PyWiFeS / pipeline

The Python data reduction pipeline for WiFeS
6 stars 26 forks source link

Fix single threaded arc fit with bad pixels. #33

Closed timothyfrankdavies closed 7 months ago

timothyfrankdavies commented 7 months ago

Description

I ran into an issue while testing https://github.com/PyWiFeS/pipeline/pull/32. When running a particular test case multithreaded, I got different results to running single threaded. I traced the difference to the if multithread: cases in weighted_loggauss_arc_fit.

Both single & multithreaded cases are run using a jobs list. Those jobs store a line index, and running mpfit_gauss_line or lsq_gauss_line on a job returns a tuple storing (line index, center).

A job is made for each arc except arcs with bad pixels. In that case, the center is recorded as 'nan'.

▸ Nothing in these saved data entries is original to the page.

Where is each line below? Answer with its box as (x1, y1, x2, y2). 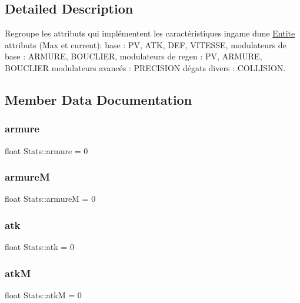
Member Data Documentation (5, 90, 192, 108)
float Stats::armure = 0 (5, 144, 88, 157)
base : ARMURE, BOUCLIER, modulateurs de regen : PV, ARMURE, (5, 50, 262, 62)
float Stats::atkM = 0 (5, 289, 82, 301)
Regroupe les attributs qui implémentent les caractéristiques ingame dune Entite (5, 27, 295, 39)
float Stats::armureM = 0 (5, 192, 96, 205)
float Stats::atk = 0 (5, 241, 74, 253)
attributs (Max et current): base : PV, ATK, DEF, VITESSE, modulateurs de (5, 38, 286, 51)
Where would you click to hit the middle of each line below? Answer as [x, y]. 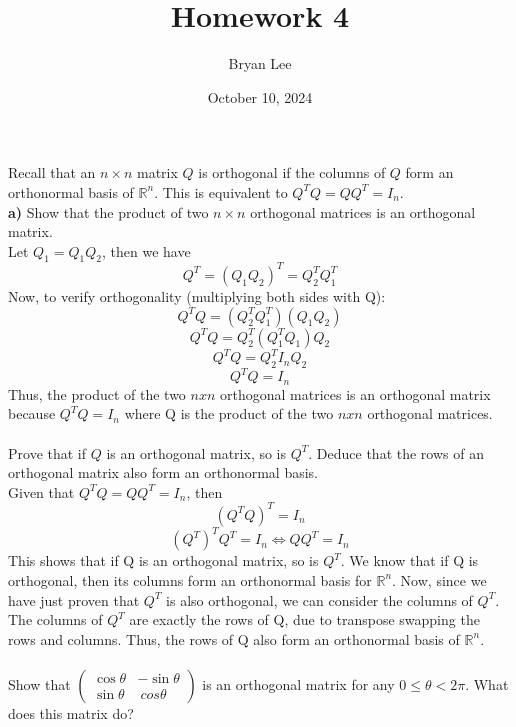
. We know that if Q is [409, 560]
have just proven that [74, 599]
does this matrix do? [71, 712]
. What [487, 683]
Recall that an [52, 172]
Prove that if [47, 452]
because [32, 413]
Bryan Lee [260, 63]

So when we go to record the center for each arc, we need to skip the indexes containing bad pixels. To do that, we just need to read the line index of the job. The multithreaded case did this, but the single threaded case did not.

I've updated the single threaded case to follow the same procedure as the multithreaded case.

Tests

I've run the new version in single threaded & multithreaded modes, and get the same results.

Here's an example compare single threaded runs before & after the fix: image

Comparing multithreaded before & single threaded after: image

I've done small refactors to the multithreaded case now, they pass too.

timothyfrankdavies commented 7 months ago

I've made a number of refactors, and thankfully they haven't complicated the diff too much. There's a couple of risky changes, but I'm retesting and will make changes as needed.

Happy to undo any of the refactors.

timothyfrankdavies commented 7 months ago

I've made a number of refactors, and thankfully they haven't complicated the diff too much. There's a couple of risky changes, but I'm retesting and will make changes as needed.

Happy to undo any of the refactors.

I've now fixed the changes and retested, I get the same results as before the refactor. However, I've only tested the mpfit single-threaded codepath, on classic & ns data. The multithreaded codepath will be retested in #32.

I think the loggauss function hasn't been maintained for some time, as it used np instead of numpy and could have crashed if used. I've gone and renamed those just in case, but it's not necessarily worth it.

The refactor diff in github isn't quite as clean as one I viewed in vscode. Again, happy to undo the refactor if you think it makes it any harder to verify.